Marcia is the largest and westernmost of the three. Calpurnia is in the middle (both in location and in size), and Minucia is the smallest and easternmost of the three. Try using Vesta Trek's line tool to measure the diameters and depths of each of these craters. Zoom in and look closely at these craters. You can see that Calpurnia’s rim overlies Minucia’s. This means that Calpurnia is younger than Minucia. Similarly, Marcia’s rim overlying Calpurnia’s indicates that Marcia is the youngest of the three. You can use this trick to determine the relative ages of craters across Vesta’s surface. Looking at Vesta Trek’s True Color layer shows the snowman to be associated with one of the dark smudges that may have come from the impact of a carbonaceous chondrite asteroid on Vesta’s surface. Marcia has drawn attention for being one of several craters on Vesta whose floors display a strange kind of pitted terrain. A team led by Brett Denevi of the Applied Physics Laboratory suggests that the irregular rimless depressions in this type of terrain result from degassing of volatile-bearing material heated by the impact that formed Marcia, and that the source of this material could have been a water-rich carbonaceous chondrite.

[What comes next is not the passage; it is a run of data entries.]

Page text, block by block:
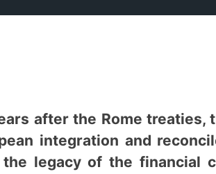
after the Rome treaties,
integration and
legacy of the financial
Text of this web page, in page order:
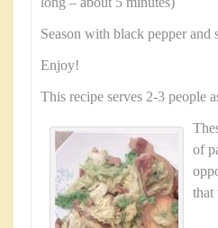
Season with black pepper and
Enjoy!
This recipe serves 2-3 people
of
that
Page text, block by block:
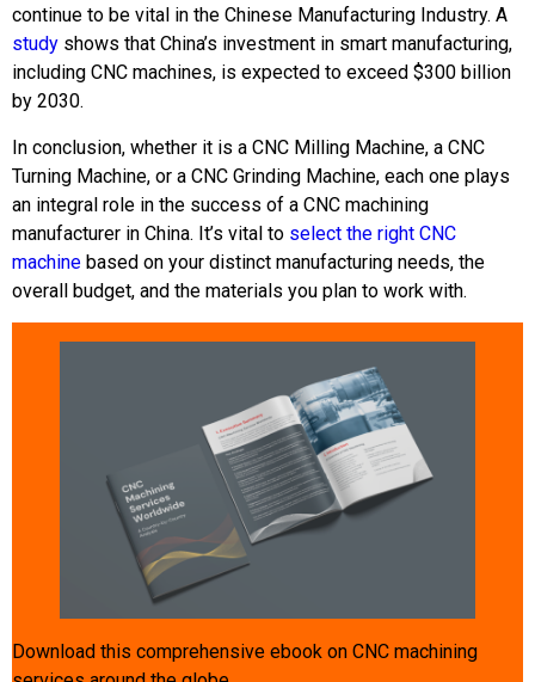
continue to be vital in the Chinese Manufacturing Industry. A
study shows that China’s investment in smart manufacturing,
including CNC machines, is expected to exceed $300 billion
by 2030.
In conclusion, whether it is a CNC Milling Machine, a CNC
Turning Machine, or a CNC Grinding Machine, each one plays
an integral role in the success of a CNC machining
manufacturer in China. It’s vital to select the right CNC
machine based on your distinct manufacturing needs, the
overall budget, and the materials you plan to work with.
Download this comprehensive ebook on CNC machining
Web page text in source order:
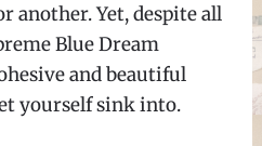
another. Yet, despite all
Blue Dream
and beautiful
yourself sink into.
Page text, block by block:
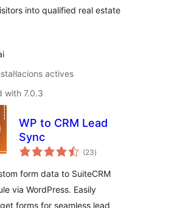
into qualified real estate
actives
with 7.0.3
WP to CRM Lead
Sync
(23valoracions
totals
)
form data to SuiteCRM
via WordPress. Easily
forms for seamless lead
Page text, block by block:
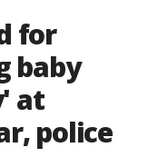
for
baby
at
police

Another team, led by Jennifer Scully of UCLA, noted that fascinating features that seem to be gullies can be found on the floor of Marcia and several other craters. They suggest that these gullies may have actually formed by the flow of liquid water on Vesta. Vesta’s lack of atmosphere prevents liquid water from being stable on the surface of Vesta; it would quickly become a gas. But they propose that deposits of ice beneath Vesta’s surface could be melted into liquid water by crater-forming impacts on Vesta. When that water reaches the surface, the top layer of the water would quickly boil off becoming water vapor. But beneath that top layer, liquid water could very briefly flow across the surface of Vesta, protected for a short time by a temporary barrier of evaporating water. Whatever is happening here, Marcia is a fascinating place!